Now, the IPKat does not expect that benefit sharing goes both ways - if research into a generic resource involves costs that cannot be recouped, then the accessing company is not going to be entitled to demand compensation from the country of origin.  So the downside risk will be carried by the company.  But a large proportion of ABS agreements with zero benefit to be shared seem to be inevitable.

Actually the first benefits to be listed in the Annex to the Nagoya Protocol are an access fee and upfront payment.  So countries of origin are envisaging the possibility of extracting a payment whatever.  And in terms of subsequent benefits, the second paragraph of the Annex lists a whole host of non-monetary benefits, which include, for example, "Sharing of research and development results".  Maybe these non-monetary benefits will be what countries of origin are really after.  But Katsandra is still worried that the Nagoya parading is likely to foment, not reduce, the discord between accessing companies and countries of origin.

3 comments:

Darren Smyth said...

Just after I posted this, I found this news item from the European Parliament:

http://www.europarl.europa.eu/news/en/news-room/content/20140121IPR33309/html/Environment-MEPs-back-agreement-on-benefit-sharing-of-genetic-resources

This suggests that, since the environment committee has approved the current draft of the Regulation, it is very likely to pass into law in this form. It is scheduled for vote in European Parliament in March and Council would presumably adopt a decision not long after.

Brendan Coolsaet said...

I think the last paragraph is key to this discussion. Without denying that their is a huge expectation from biodiversity-rich countries and their renewed "green gold" (a fact which was already discussed by numerous academics), a concurring problem is that the discussion on benefits is often narrowed down to a mono-dimensional view on monetary benefits. However, numerous other forms of benefits are envisaged in the Protocol, as this article rightly states.

While it is correct that in particular biotech sectors (but then again big differences exist: eg. the use of GR is very different in the cosmetics industry for example), few research endeavours actually lead to commercial products, much of the intermediary steps in the research chain, including the increased knowledge and understanding of certain characteristics of genetic resources and traditional knowledge form a benefit in themselves.
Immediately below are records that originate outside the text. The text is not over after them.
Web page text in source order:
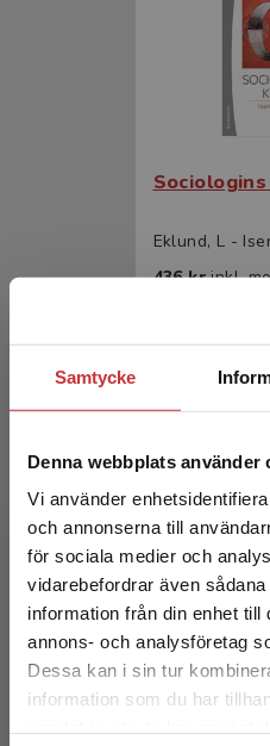
Samtycke
Denna webbplats använder
Vi använder
och annonserna till
för sociala medier och
vidarebefordrar även
information från din enhet till
annons- och analysföretag
Dessa kan i sin tur
information som du har
Begränsad
Det verkar som att du
studentlitteratur.se via
Eklund, L -
436 krinkl.
Eklund, L -
261 krinkl.
Exkl. moms:
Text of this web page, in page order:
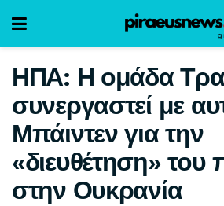
ΗΠΑ: Η ομάδα
συνεργαστεί με
Μπάιντεν για την
«διευθέτηση» του
στην Ουκρανία
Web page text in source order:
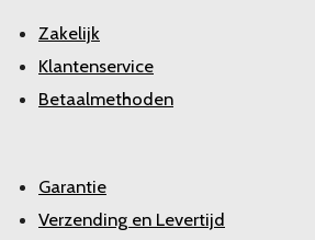
Zakelijk
Klantenservice
Betaalmethoden
Garantie
Verzending en Levertijd
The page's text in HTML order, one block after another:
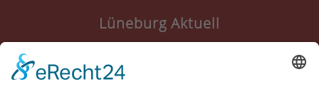
Lüneburg Aktuell
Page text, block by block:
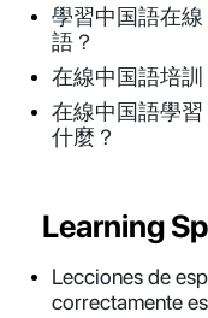
學習中国語在
語？
在線中国語培
在線中国語學
什麼？
Learning
Lecciones de
correctamente
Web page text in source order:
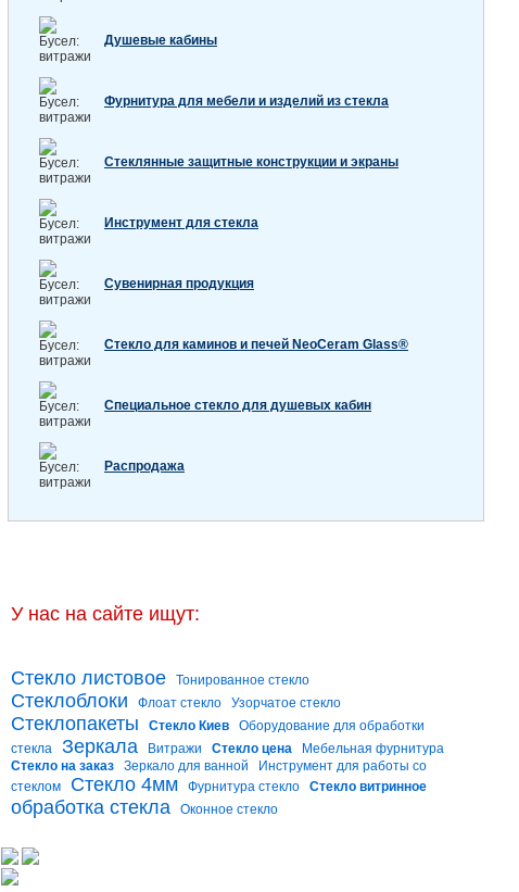
Душевые кабины
Фурнитура для мебели и изделий из стекла
Стеклянные защитные конструкции и экраны
Инструмент для стекла
Сувенирная продукция
Стекло для каминов и печей NeoCeram Glass®
Специальное стекло для душевых кабин
Распродажа
У нас на сайте ищут:
Стекло листовое Тонированное стекло
Стеклоблоки Флоат стекло Узорчатое стекло
Стеклопакеты Стекло Киев
Оборудование для обработки
стекла
Зеркала Витражи Стекло цена
Мебельная фурнитура
Стекло на заказ
Зеркало для ванной
Инструмент для работы со
стеклом
Стекло 4мм Фурнитура стекло Стекло витринное
обработка стекла Оконное стекло
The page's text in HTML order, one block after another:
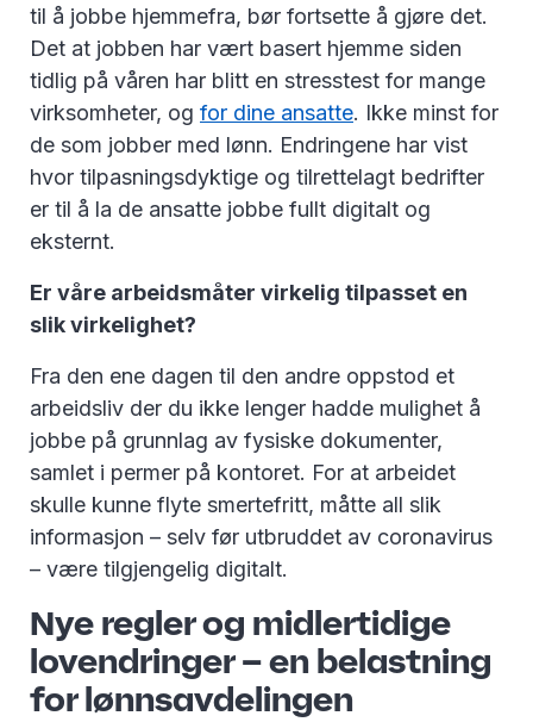
til å jobbe hjemmefra, bør fortsette å gjøre det.
Det at jobben har vært basert hjemme siden
tidlig på våren har blitt en stresstest for mange
virksomheter, og for dine ansatte. Ikke minst for
de som jobber med lønn. Endringene har vist
hvor tilpasningsdyktige og tilrettelagt bedrifter
er til å la de ansatte jobbe fullt digitalt og
eksternt.
Er våre arbeidsmåter virkelig tilpasset en
slik virkelighet?
Fra den ene dagen til den andre oppstod et
arbeidsliv der du ikke lenger hadde mulighet å
jobbe på grunnlag av fysiske dokumenter,
samlet i permer på kontoret. For at arbeidet
skulle kunne flyte smertefritt, måtte all slik
informasjon – selv før utbruddet av coronavirus
– være tilgjengelig digitalt.
Nye regler og midlertidige
lovendringer – en belastning
for lønnsavdelingen
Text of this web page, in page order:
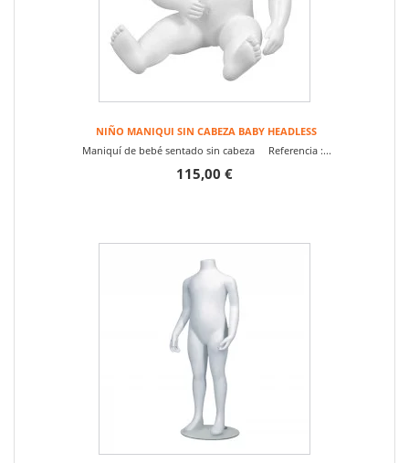
NIÑO MANIQUI SIN CABEZA BABY HEADLESS
Maniquí de bebé sentado sin cabeza Referencia :...
115,00 €
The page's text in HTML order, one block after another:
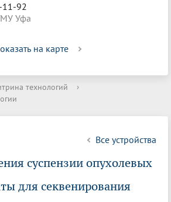
11-92
Уфа
на карте
технологий
›
Все устройства
суспензии опухолевых
для секвенирования
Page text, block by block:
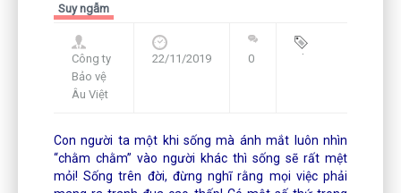
Suy ngẫm
Công ty
Bảo vệ
Âu Việt
22/11/2019 0 Blog
Con người ta một khi sống mà ánh mắt luôn nhìn
“chằm chằm” vào người khác thì sống sẽ rất mệt
mỏi! Sống trên đời, đừng nghĩ rằng mọi việc phải
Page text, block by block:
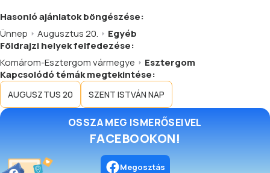
Hasonlóajánlatokböngészése:
Ünnep
Augusztus 20.
Egyéb
Földrajzi helyek felfedezése:
Komárom-Esztergom vármegye
Esztergom
Kapcsolódó témák megtekintése:
AUGUSZTUS 20 SZENT ISTVÁN NAP
OSSZA MEG ISMERŐSEIVEL
FACEBOOKON!
Megosztás
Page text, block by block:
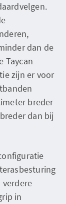
dan de
Taycan
zijn er voor
breder
dan bij
verdere
in
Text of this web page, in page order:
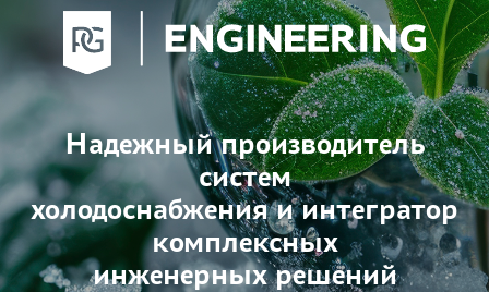
Надежный производитель
систем
холодоснабжения и интегратор
комплексных
инженерных решений
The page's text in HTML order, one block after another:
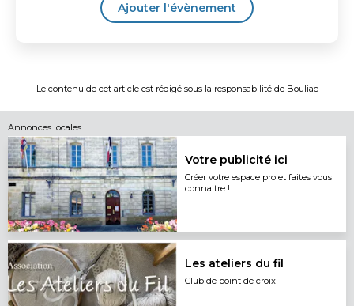
Ajouter l'évènement
Le contenu de cet article est rédigé sous la responsabilité de Bouliac
Annonces locales
Votre publicité ici
Créer votre espace pro et faites vous
connaitre !
Les ateliers du fil
Club de point de croix
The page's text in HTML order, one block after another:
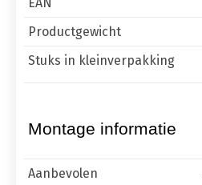
Productgewicht
Stuks in kleinverpakking
Montage informatie
Aanbevolen
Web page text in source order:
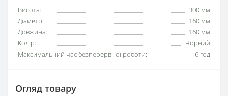
Висота:
300 мм
Діаметр:
160 мм
Довжина:
160 мм
Колір:
Чорний
Максимальний час безперервної роботи:
6 год
Огляд товару
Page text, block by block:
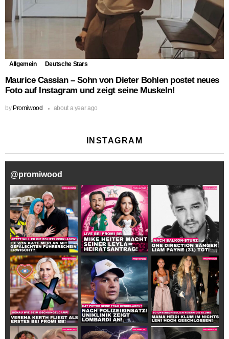
Allgemein Deutsche Stars
Maurice Cassian – Sohn von Dieter Bohlen postet neues
Foto auf Instagram und zeigt seine Muskeln!
by Promiwood about a year ago
INSTAGRAM
@promiwood
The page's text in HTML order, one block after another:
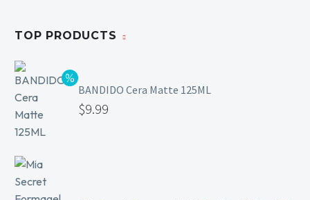
TOP PRODUCTS
BANDIDO Cera Matte 125ML
$9.99
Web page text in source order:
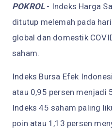
POKROL- Indeks Harga
ditutup melemah pada
global dan domestik
saham.
Indeks Bursa Efek
atau 0,95 persen menjadi
Indeks 45 saham paling
poin atau 1,13 persen
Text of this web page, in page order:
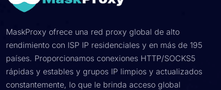
MaskProxy ofrece una red proxy global de alto
rendimiento con ISP IP residenciales y en más de 195
países. Proporcionamos conexiones HTTP/SOCKS5
rápidas y estables y grupos IP limpios y actualizados
constantemente, lo que le brinda acceso global
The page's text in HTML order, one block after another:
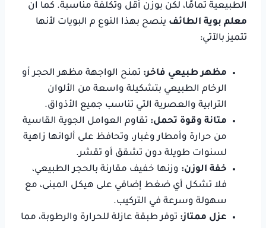
الطبيعية تمامًا، لكن بوزن أقل وتكلفة مناسبة. كما ان
معلم بوية الطائف ينصح بهذا النوع م البويات لأنها
تتميز بالآتي:
مظهر طبيعي فاخر: تمنح الواجهة مظهر الحجر أو
الرخام الطبيعي بتشكيلة واسعة من الألوان
الترابية والعصرية التي تناسب جميع الأذواق.
متانة وقوة تحمل: تقاوم العوامل الجوية القاسية
من حرارة وأمطار وغبار، وتحافظ على ألوانها زاهية
لسنوات طويلة دون تشقق أو تقشر.
خفة الوزن: وزنها خفيف مقارنة بالحجر الطبيعي،
فلا تشكل أي ضغط إضافي على هيكل المبنى، مع
سهولة وسرعة في التركيب.
عزل ممتاز: توفر طبقة عازلة للحرارة والرطوبة، مما
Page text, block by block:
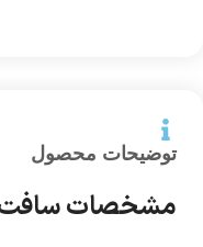
توضیحات محصول
مشخصات سافت
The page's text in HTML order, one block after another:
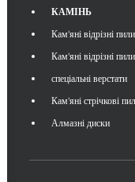
КАМІНЬ
Кам'яні відрізні
Кам'яні відрізні
спеціальні верстати
Кам'яні стрічкові
Алмазні диски
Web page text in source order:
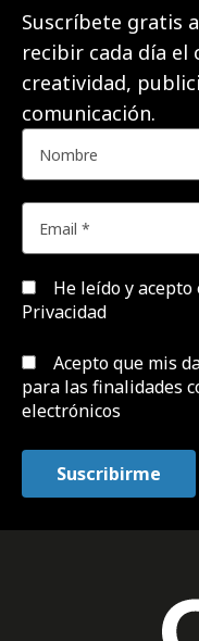
Suscríbete gratis
recibir cada día el
creatividad,
comunicación.
He leído y acepto
Privacidad
Acepto que mis
para las finalidades
electrónicos
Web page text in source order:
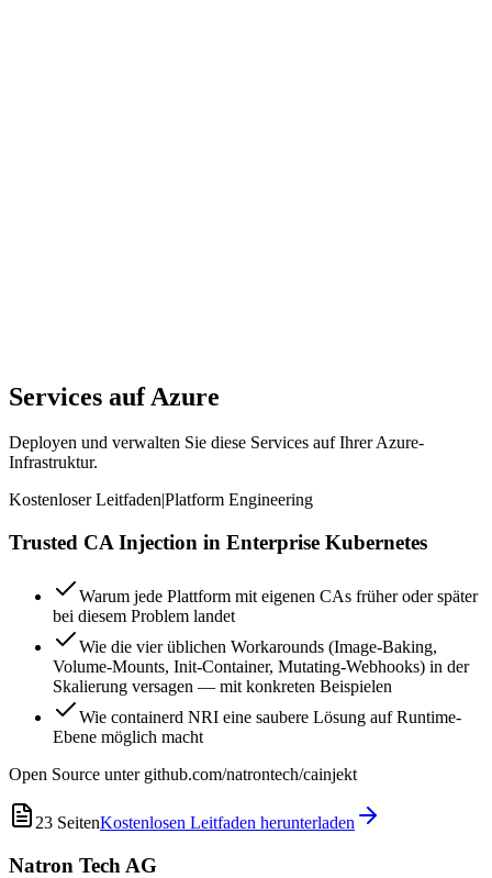
Services auf Azure
Deployen und verwalten Sie diese Services auf Ihrer Azure-
Infrastruktur.
Kostenloser Leitfaden|Platform Engineering
Trusted CA Injection in Enterprise Kubernetes
Warum jede Plattform mit eigenen CAs früher oder später
bei diesem Problem landet
Wie die vier üblichen Workarounds (Image-Baking,
Volume-Mounts, Init-Container, Mutating-Webhooks) in der
Skalierung versagen — mit konkreten Beispielen
Wie containerd NRI eine saubere Lösung auf Runtime-
Ebene möglich macht
Open Source unter github.com/natrontech/cainjekt
23 SeitenKostenlosen Leitfaden herunterladen
Natron Tech AG
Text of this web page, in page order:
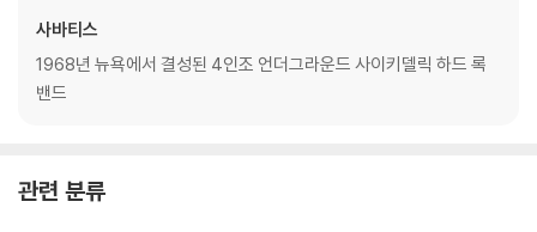
※ 디스크 외관 불량
1) 열을 가하여 제작하는 바이닐 공정 특성상 디스크 표면이 미세하게 울
렁거리거나 휘어지는 경우가 있습니다.
2) 재생 음역의 왜곡을 최소화 하고 반복 재생시에도 최대한 일관되게 유
사바티스
1968년 뉴욕에서 결성된 4인조 언더그라운드 사이키델릭 하드 록
밴드
관련 분류
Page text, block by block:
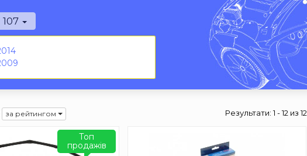
107
за рейтингом Результати:1 - 12 из 12
Топ
продажів
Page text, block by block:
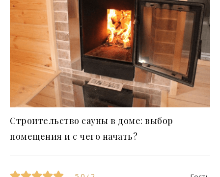
Строительство сауны в доме: выбор
помещения и с чего начать?
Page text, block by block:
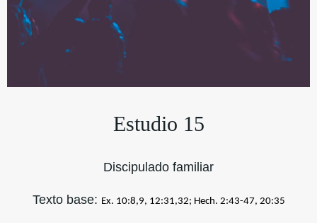
Estudio 15
Discipulado familiar
Texto base: Ex. 10:8,9, 12:31,32; Hech. 2:43-47, 20:35
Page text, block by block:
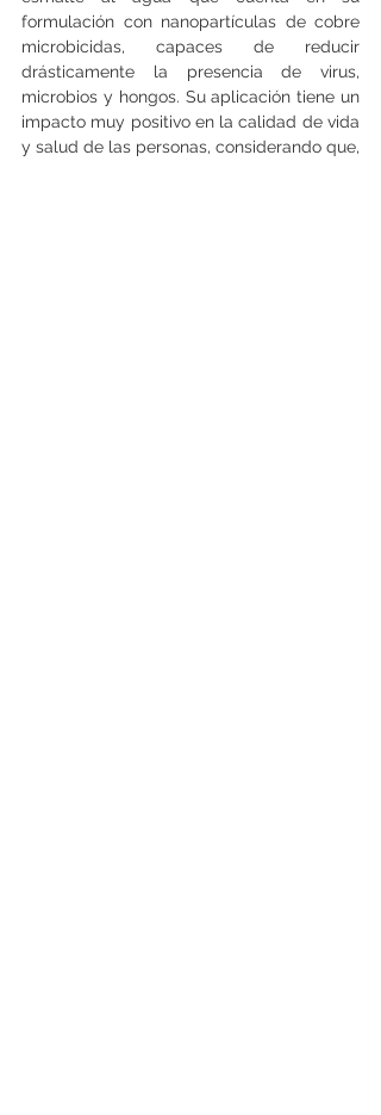
formulación con nanopartículas de cobre
microbicidas, capaces de reducir
drásticamente la presencia de virus,
microbios y hongos. Su aplicación tiene un
impacto muy positivo en la calidad de vida
y salud de las personas, considerando que,
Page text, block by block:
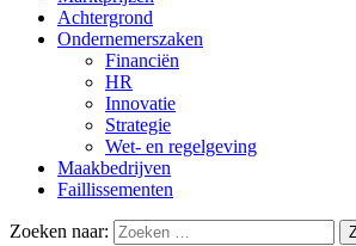
Achtergrond
Ondernemerszaken
Financiën
HR
Innovatie
Strategie
Wet- en regelgeving
Maakbedrijven
Faillissementen
Zoeken naar:
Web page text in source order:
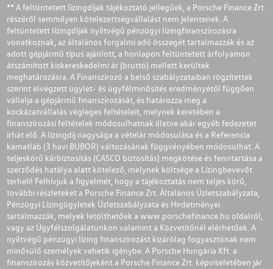
** A feltüntetett lízingdíjak tájékoztató jellegűek, a Porsche Finance Zrt.
részéről semmilyen kötelezettségvállalást nem jelentenek. A
feltüntetett lízingdíjak nyíltvégű pénzügyi lízingfinanszírozásra
vonatkoznak, az általános forgalmi adó összegét tartalmazzák és az
adott gépjármű típus ajánlott, a honlapon feltüntetett árfolyamon
átszámított kiskereskedelmi ár (bruttó) mellett kerültek
meghatározásra. A Finanszírozó a belső szabályzataiban rögzítettek
szerint elvégzett ügylet- és ügyfélminősítés eredményétől függően
vállalja a gépjármű finanszírozását, és határozza meg a
kockázatvállalás végleges feltételeit, melynek keretében a
finanszírozási feltételek módosulhatnak illetve akár egyéb fedezetet
írhat elő. A lízingdíj nagysága a vételár módosulása és a Referencia
kamatláb (3 havi BUBOR) változásának függvényében módosulhat. A
teljeskörű kárbiztosítás (CASCO biztosítás) megkötése és fenntartása a
szerződés hatálya alatt kötelező, melynek költsége a Lízingbevevőt
terheli! Felhívjuk a figyelmét, hogy a tájékoztatás nem teljes körű,
további részleteket a Porsche Finance Zrt. Általános Üzletszabályzata,
Pénzügyi Lízingügyletek Üzletszabályzata és Hirdetményei
tartalmazzák, melyek letölthetőek a www.porschefinance.hu oldalról,
vagy az Ügyfélszolgálatunkon valamint a Közvetítőnél elérhetőek. A
nyíltvégű pénzügyi lízing finanszírozást kizárólag fogyasztónak nem
minősülő személyek vehetik igénybe. A Porsche Hungária Kft. a
finanszírozás közvetítőjeként a Porsche Finance Zrt. képviseletében jár
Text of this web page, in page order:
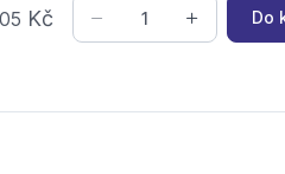
05 Kč Do
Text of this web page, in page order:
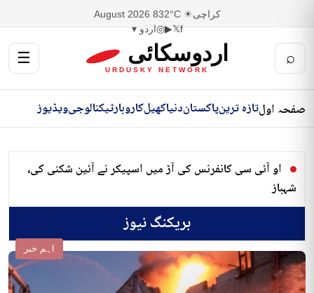
کراچی☀ 32°C
8 August 2026
f
𝕏
▶
◎اردو ▾
⌕ اردوسکائی
URDUSKY NETWORK
☰
صفحہ اولتازہ ترینپاکستاندنیاکھیلکاروبارٹیکنالوجیویڈیوز
او آئی سی کانفرنس کی آڑ میں اسپیکر نے آئین شکنی کی،
شہباز
بریکنگ نیوز
اہم خبر
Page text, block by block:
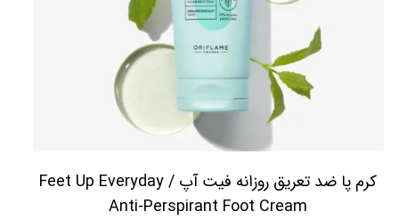
کرم پا ضد تعریق روزانه فیت آپ Feet Up Everyday /
Anti-Perspirant Foot Cream
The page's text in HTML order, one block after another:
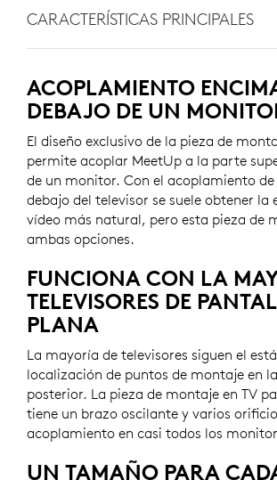
CARACTERÍSTICAS PRINCIPALES
ACOPLAMIENTO
DEBAJO DE UN
El diseño exclusivo de la pieza de
permite acoplar MeetUp a la parte
de un monitor. Con el acoplamiento
debajo del televisor se suele obtener la
vídeo más natural, pero esta pieza de
ambas opciones.
FUNCIONA CON LA
TELEVISORES DE
PLANA
La mayoría de televisores siguen el
localización de puntos de montaje en
posterior. La pieza de montaje en TV
tiene un brazo oscilante y varios
acoplamiento en casi todos los
UN TAMAÑO PARA
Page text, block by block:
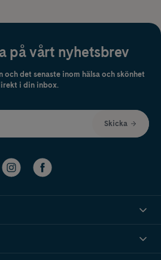
på vårt nyhetsbrev
och det senaste inom hälsa och skönhet
i din inbox.
Skicka
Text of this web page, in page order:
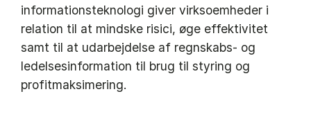
informationsteknologi giver virksoemheder i
relation til at mindske risici, øge effektivitet
samt til at udarbejdelse af regnskabs- og
ledelsesinformation til brug til styring og
profitmaksimering.
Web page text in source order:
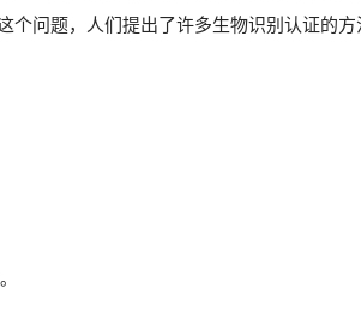
问题，人们提出了许多生物识别认证的方
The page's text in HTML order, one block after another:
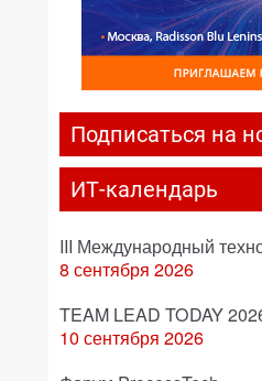
Подписаться на
ИТ-календарь
III Международный
8 сентября 2026
TEAM LEAD TODAY
10 сентября 2026
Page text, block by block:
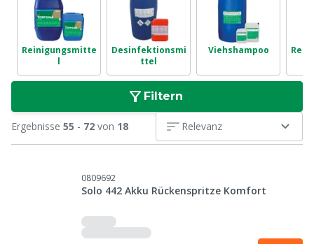
Reinigungsmitte
l
Desinfektionsmi
ttel
Viehshampoo
Filtern
Ergebnisse 55 - 72 von 18 Relevanz
0809692
Solo 442 Akku Rückenspritze Komfort
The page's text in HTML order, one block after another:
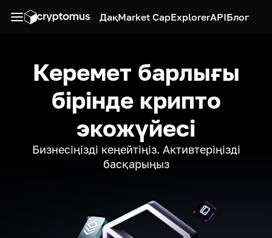
ДақMarket CapExplorerAPIБлог
Керемет барлығы
бірінде крипто
экожүйесі
Бизнесіңізді кеңейтіңіз. Активтеріңізді
басқарыңыз
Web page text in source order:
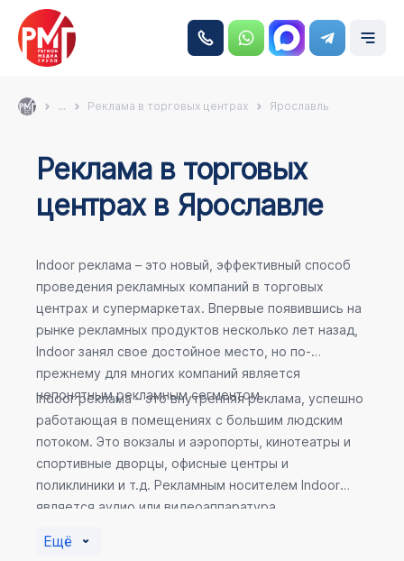
... Реклама в торговых центрах Ярославль
Реклама в торговых
центрах в Ярославле
Indoor реклама – это новый, эффективный способ
проведения рекламных компаний в торговых
центрах и супермаркетах. Впервые появившись на
рынке рекламных продуктов несколько лет назад,
Indoor занял свое достойное место, но по-
прежнему для многих компаний является
непонятным рекламным сегментом.
Indoor реклама – это внутренняя реклама, успешно
работающая в помещениях с большим людским
потоком. Это вокзалы и аэропорты, кинотеатры и
спортивные дворцы, офисные центры и
поликлиники и т.д. Рекламным носителем Indoor
является аудио или видеоаппаратура,
эффективность приносит такой вид рекламы в
Ещё
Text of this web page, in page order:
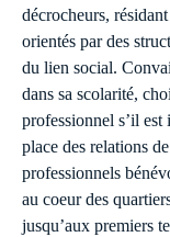
décrocheurs,
orientés par des
du lien social.
dans sa scolarité,
professionnel s’il
place des relations
professionnels
au coeur des
jusqu’aux premiers
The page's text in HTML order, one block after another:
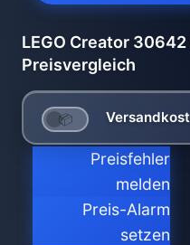
LEGO Creator
Preisvergleich
Preisfehler
melden
Preis-Alarm
setzen

What is important to understand with the Nagoya Protocol, is that while the (re)distributive aspect is often brought forward as the outcome of a fair ABS exchange, matters of recognition, participation, self-determination and autonomy are equally at play. For instance, allowing researchers to join the research team and/or establishing joint ownership of IPR would recognize the origin of the original resource, would allow developing country researchers to join international research and could allow them to start their own research, combining it with knowledge they might already possess or know of (eg. traditional knowledge). All of this without additional cost for the biotech company.

Tim Roberts said...

As applied to bioprospecting, the Regulation would not be too bad. Bioprospecting is a minor activity (up to 1% of all GR research, at a generous estimate). But the Regulation applies to ALL (non-human) GR. This is overkill. For research on such GR, before you can safely embark on it, you must generally prove that your material (or its forbears) has not been illegally removed from a country that claims rights in it. This is rarely going to be simple, always tedious, and too often totally impracticable. The notion that such requirements will promote the conservation and use of genetic resources (major objectives of the CBD) is risible.